**Task instructions**. Among the entries that follow, find every line with the word "Content" and copy it.

==========

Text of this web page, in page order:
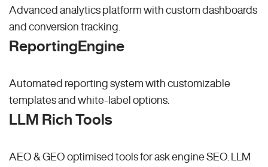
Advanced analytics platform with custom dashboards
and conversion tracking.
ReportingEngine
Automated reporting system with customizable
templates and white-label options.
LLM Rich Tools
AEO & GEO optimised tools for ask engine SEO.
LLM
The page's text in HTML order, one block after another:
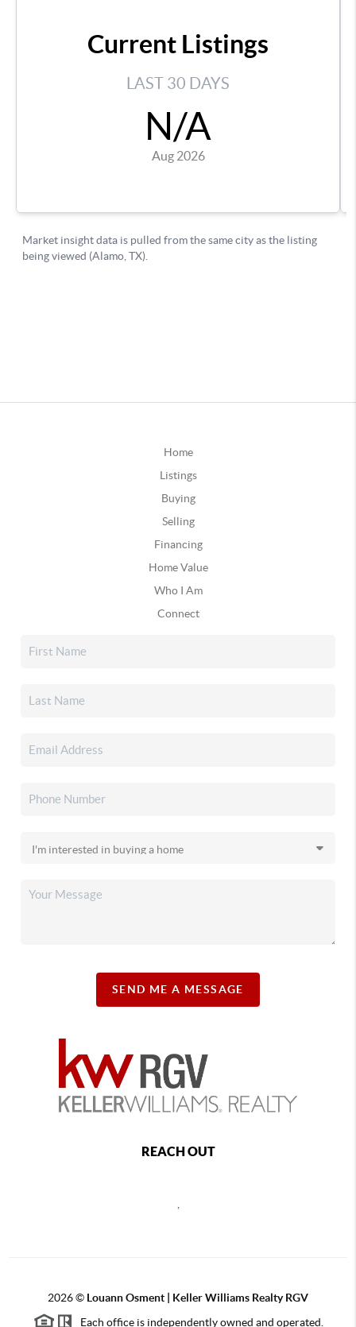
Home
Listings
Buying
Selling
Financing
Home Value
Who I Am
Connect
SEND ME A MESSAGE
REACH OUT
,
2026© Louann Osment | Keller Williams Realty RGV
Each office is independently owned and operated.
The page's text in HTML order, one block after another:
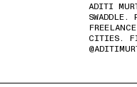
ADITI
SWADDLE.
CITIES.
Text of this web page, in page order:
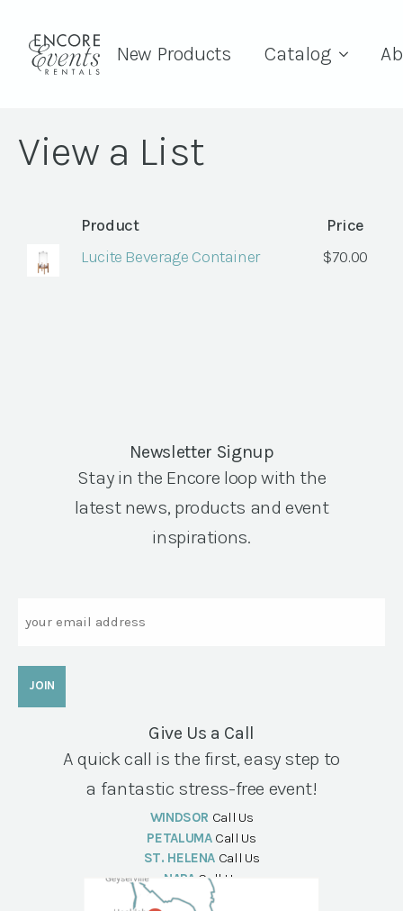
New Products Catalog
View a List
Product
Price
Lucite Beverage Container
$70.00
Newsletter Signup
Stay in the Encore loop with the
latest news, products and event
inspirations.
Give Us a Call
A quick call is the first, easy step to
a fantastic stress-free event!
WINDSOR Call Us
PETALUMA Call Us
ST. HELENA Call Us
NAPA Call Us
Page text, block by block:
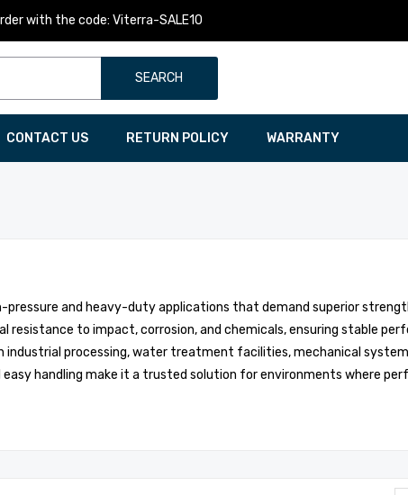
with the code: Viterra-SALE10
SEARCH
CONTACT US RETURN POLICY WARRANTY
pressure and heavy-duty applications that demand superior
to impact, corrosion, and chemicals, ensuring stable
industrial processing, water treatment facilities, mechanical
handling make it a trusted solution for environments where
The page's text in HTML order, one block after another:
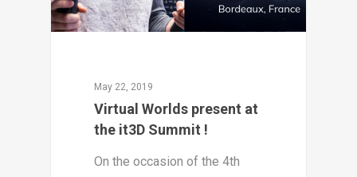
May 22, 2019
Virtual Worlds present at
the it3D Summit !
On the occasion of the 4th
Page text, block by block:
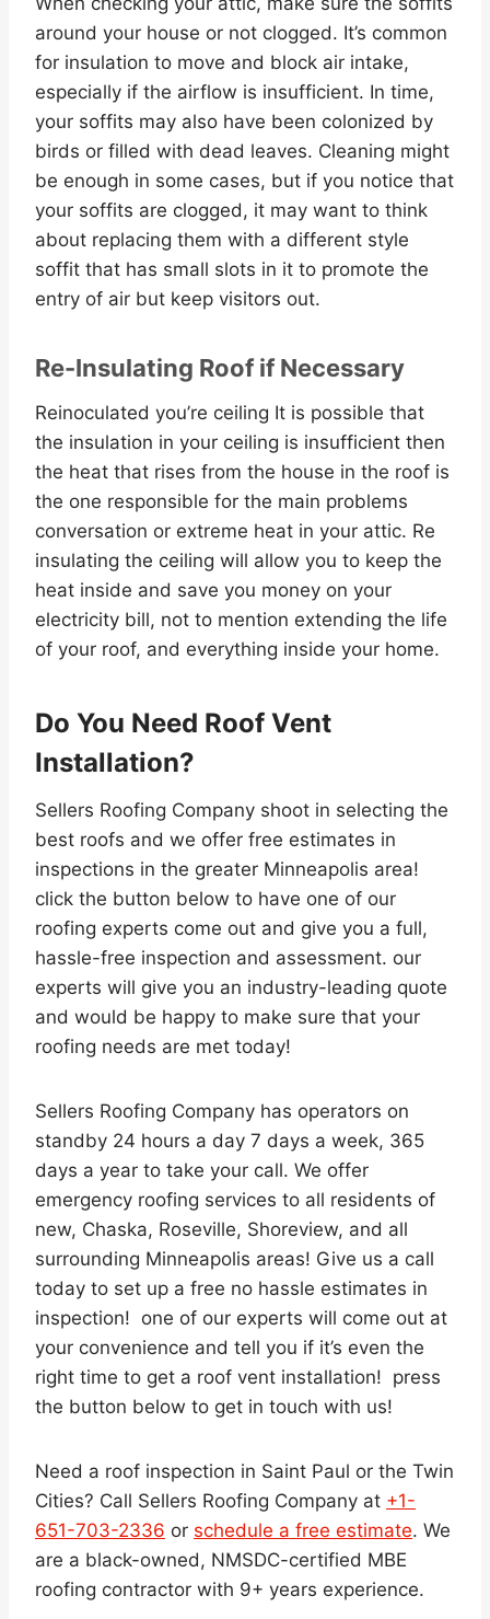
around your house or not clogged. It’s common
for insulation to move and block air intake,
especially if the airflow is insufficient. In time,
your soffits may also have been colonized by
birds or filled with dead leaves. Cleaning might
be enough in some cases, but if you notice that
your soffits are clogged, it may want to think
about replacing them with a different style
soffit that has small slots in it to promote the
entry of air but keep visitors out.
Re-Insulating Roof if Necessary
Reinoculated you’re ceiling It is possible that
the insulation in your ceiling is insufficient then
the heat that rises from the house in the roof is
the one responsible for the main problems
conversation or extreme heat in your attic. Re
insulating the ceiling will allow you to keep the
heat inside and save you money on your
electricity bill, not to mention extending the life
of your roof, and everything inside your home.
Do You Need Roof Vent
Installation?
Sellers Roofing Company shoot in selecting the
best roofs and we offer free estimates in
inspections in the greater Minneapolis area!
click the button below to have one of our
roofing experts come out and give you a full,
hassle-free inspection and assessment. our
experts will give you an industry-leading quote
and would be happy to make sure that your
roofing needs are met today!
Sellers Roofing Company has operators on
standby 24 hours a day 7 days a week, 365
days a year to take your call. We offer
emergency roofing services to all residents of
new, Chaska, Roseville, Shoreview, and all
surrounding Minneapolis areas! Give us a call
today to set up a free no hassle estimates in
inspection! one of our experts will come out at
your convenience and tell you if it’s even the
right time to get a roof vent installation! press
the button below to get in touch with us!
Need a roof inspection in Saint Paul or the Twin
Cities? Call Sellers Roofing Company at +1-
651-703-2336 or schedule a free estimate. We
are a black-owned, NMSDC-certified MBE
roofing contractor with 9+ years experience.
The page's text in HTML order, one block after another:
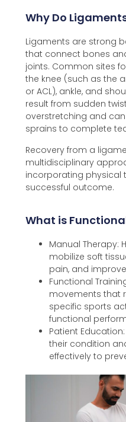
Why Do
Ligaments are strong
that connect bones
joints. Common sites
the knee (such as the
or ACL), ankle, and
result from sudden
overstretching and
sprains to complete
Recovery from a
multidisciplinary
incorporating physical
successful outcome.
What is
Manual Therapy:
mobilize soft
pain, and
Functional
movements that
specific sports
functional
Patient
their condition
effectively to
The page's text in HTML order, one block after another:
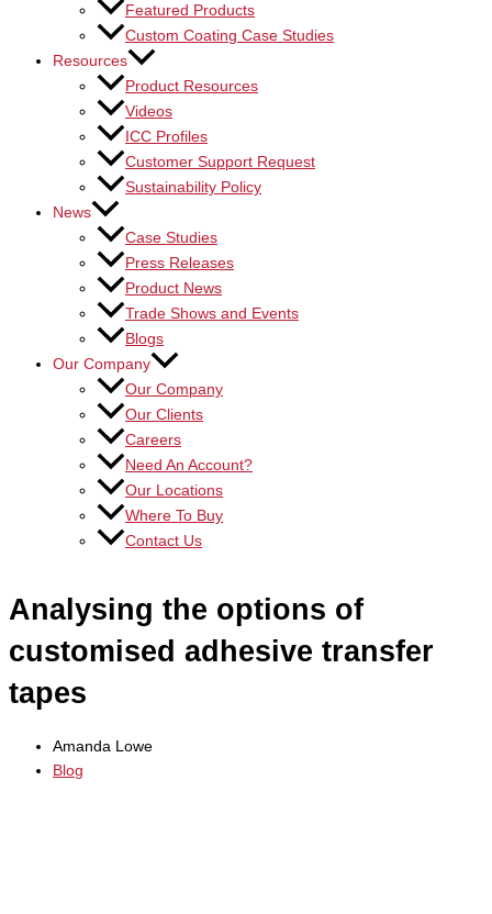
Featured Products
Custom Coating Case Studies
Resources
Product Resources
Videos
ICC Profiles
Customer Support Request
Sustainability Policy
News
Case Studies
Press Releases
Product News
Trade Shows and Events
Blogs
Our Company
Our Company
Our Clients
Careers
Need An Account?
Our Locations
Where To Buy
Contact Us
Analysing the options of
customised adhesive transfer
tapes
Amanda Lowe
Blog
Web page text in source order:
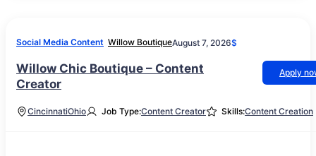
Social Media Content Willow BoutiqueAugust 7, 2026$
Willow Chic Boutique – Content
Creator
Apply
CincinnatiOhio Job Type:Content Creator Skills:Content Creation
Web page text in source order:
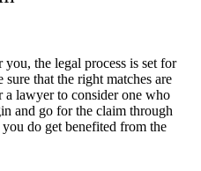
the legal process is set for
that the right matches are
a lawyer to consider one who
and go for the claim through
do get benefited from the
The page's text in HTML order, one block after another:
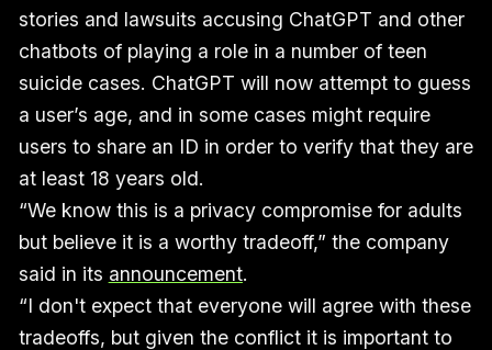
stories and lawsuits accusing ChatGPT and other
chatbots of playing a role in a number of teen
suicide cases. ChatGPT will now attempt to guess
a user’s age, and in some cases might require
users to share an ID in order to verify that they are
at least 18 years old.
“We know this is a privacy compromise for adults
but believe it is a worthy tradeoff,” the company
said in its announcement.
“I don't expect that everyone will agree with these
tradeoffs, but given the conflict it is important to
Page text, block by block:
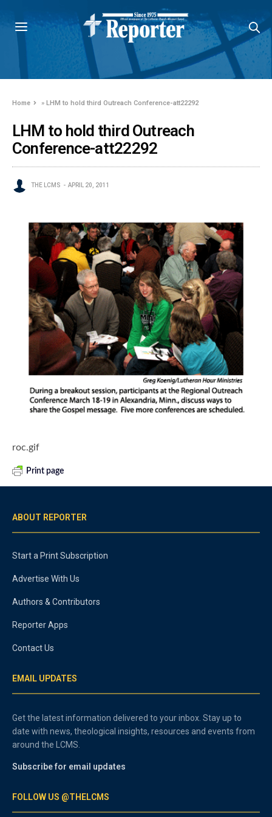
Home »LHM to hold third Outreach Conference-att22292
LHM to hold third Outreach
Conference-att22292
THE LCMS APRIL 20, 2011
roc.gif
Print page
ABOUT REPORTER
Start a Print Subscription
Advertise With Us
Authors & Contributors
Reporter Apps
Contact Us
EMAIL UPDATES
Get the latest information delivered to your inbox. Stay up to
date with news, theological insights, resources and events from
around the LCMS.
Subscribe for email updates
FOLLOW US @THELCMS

==========

**Answer space**.
Social Media Content Willow BoutiqueAugust 7, 2026$
Willow Chic Boutique – Content
CincinnatiOhio Job Type:Content Creator Skills:Content Creation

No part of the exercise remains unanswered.